With peak festival season around the corner, bankers are pressing for a cut in CRR and policy rates by the Reserve Bank in its monetary policy later this week to boost demand for manufactured goods and revive sagging economic growth.
"We have made our recommendations for releasing the liquidity, making it more accessible, making it less expensive," State Bank of India (SBI) Chairman Pratip Chaudhuri said.
"We have recommended a cut CRR, repo rate and asked RBI not to restrict the MSF to a particular number.
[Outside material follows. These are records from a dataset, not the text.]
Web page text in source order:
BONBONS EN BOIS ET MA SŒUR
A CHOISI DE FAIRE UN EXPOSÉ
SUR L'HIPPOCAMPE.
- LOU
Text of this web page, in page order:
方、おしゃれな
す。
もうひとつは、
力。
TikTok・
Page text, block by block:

Whatever excess SLR banks hold that should be available for MSF (marginal standing facility)," he said.
RBI is scheduled announce the mid-quarter review of the monetary policy for 2013-14 on September 20. In July, RBI raised bank rate and MSF to banks by 2 per cent to 10.25 per cent making loans costlier, in its bid to contain slide of the rupee against dollar.
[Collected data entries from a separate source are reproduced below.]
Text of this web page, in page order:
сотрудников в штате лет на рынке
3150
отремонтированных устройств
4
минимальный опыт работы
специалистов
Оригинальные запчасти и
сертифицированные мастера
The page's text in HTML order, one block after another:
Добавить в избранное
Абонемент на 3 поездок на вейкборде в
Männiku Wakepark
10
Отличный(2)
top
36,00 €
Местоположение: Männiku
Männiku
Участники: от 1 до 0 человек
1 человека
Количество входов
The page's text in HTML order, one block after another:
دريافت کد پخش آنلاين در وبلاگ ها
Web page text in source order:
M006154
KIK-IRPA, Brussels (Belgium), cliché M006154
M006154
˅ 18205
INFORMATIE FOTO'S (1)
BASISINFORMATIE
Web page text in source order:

Introduced during the 2011-12 period, MSF allows banks to borrow money from the central bank at a higher rate when there is significant liquidity crunch.
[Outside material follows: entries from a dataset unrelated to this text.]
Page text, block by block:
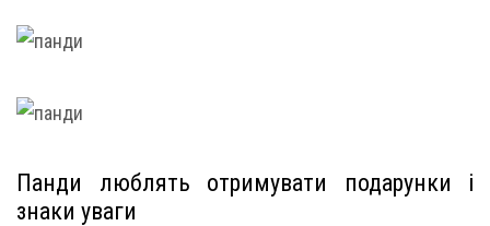
Панди люблять отримувати подарунки і
знаки уваги
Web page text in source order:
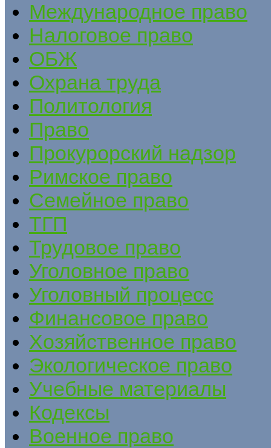
Международное право
Налоговое право
ОБЖ
Охрана труда
Политология
Право
Прокурорский надзор
Римское право
Семейное право
ТГП
Трудовое право
Уголовное право
Уголовный процесс
Финансовое право
Хозяйственное право
Экологическое право
Учебные материалы
Кодексы
Военное право
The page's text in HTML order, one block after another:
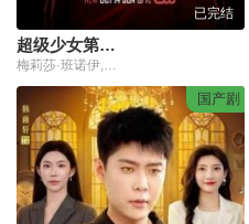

"We think this tightening of the liquidity and making it more expensive of course may have been helpful in containing or arresting decline of rupee but it has its collateral cost in terms of growth of economy," Chaudhuri said.
Indian Overseas Bank Chairman and Managing Director M Narendra said: "It is our wish that RBI reversed the liquidity tightening measure taken recently so that loan becomes cheaper."
With peak festival season around the corner, demand for loans is expected to go up and banks would be able to disburse loans at the lower rate if RBI cuts rate, Narendra said. In its last policy review on July 29, RBI chose to keep all key interest rates unchanged on account of weak rupee.
Accordingly, the repo rate or the rate at which RBI lends to the system, has been retained at 7.25 per cent and the cash reserve ratio (CRR), the amount of deposits banks park with RBI, has been kept unchanged at 4 per cent.
Expressing the hope that liquidity would be eased, Bank of Baroda Executive Director P Srinivas said loan demand is expected to rise as monsoon has been good across the country.
Yesterday, PMEAC Chairman C Rangarajan had said inflation and forex market conditions are expected to weigh on the Reserve Bank decision when it reviews monetary policy.
"All that I can say is that the RBI, I believe, will take into account the behaviour of inflation as well as what is happening in the foreign exchange market and take a decision," he had said. Inflation, based on the Wholesale Price Index, for August rose to 6.10 per cent from 5.79 per cent in July, as per the official data released today.
It was 8.01 per cent in August last year. The rupee has meanwhile appreciated to 62.75 level after having hit the life-time low of 68.85 against the US dollar towards August-end.